We leverage the intrinsic optical sectioning, high contrast and direct fast 2D image recording of confocal light-sheet fluorescence microscopy (CLSFM) to obtain with cellular resolution three-dimensional reconstructions of large intact neuronal networks for an improved understanding of the mice and human brain structure. Both whole fixed mice brains and centimeter-sized human brain samples pose substantial biological and technical challenges due to their extension and inhomogeneous optical properties, consequently an optimized preparation protocol and dedicated CLSFM setup has been developed for each.
We are optimizing CLSM for imaging cm-sized samples with micrometer resolution and high image contrast. We recently devised RAPID, a method for real-time correction of the defocus introduced by the specimen itself. Further, we are investigating methods – including non-Gaussian beams and/or advanced pivoting strategies – to mitigate the shadowing artefacts typical of light-sheet illumination. We exploit the high resolution of our system to map cytoarchitecture in the whole mouse brain, and to reconstruct the vascular structure at the capillary level.

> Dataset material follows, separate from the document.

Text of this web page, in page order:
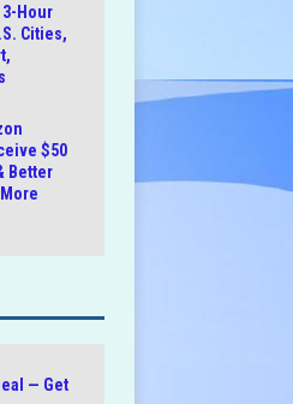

We are developing a refined optical clearing method (SWITCH-TDE) to obtain transparent post-mortem human brain samples that are macromolecule-permeable and compatible with fluorescence immunostaining, given the impossibility to use genetically encoded fluorescent probes. Immunocytochemical staining methods for marker of different interneuron types in the human neocortex are being optimized in order to obtain morphology and molecular type data.
Imaging is performed by a custom dual-view inverted confocal light sheet fluorescence microscope (di2CLSFM). Our instrument, by leveraging the two orthogonal views, provides an almost isotropic micrometric resolution along the three optical axes and, due to its high volumetric speed of 8 mm3/minute, allows to capture centimeter-sized samples in up to four fluorescence bands within one hour. Finally, the acquired multi-TeraByte datasets demand advanced automatic image analysis pipelines for robust segmentation in order to extract multilevel maps of quantitative cell distributions and morphologies, categorized by type.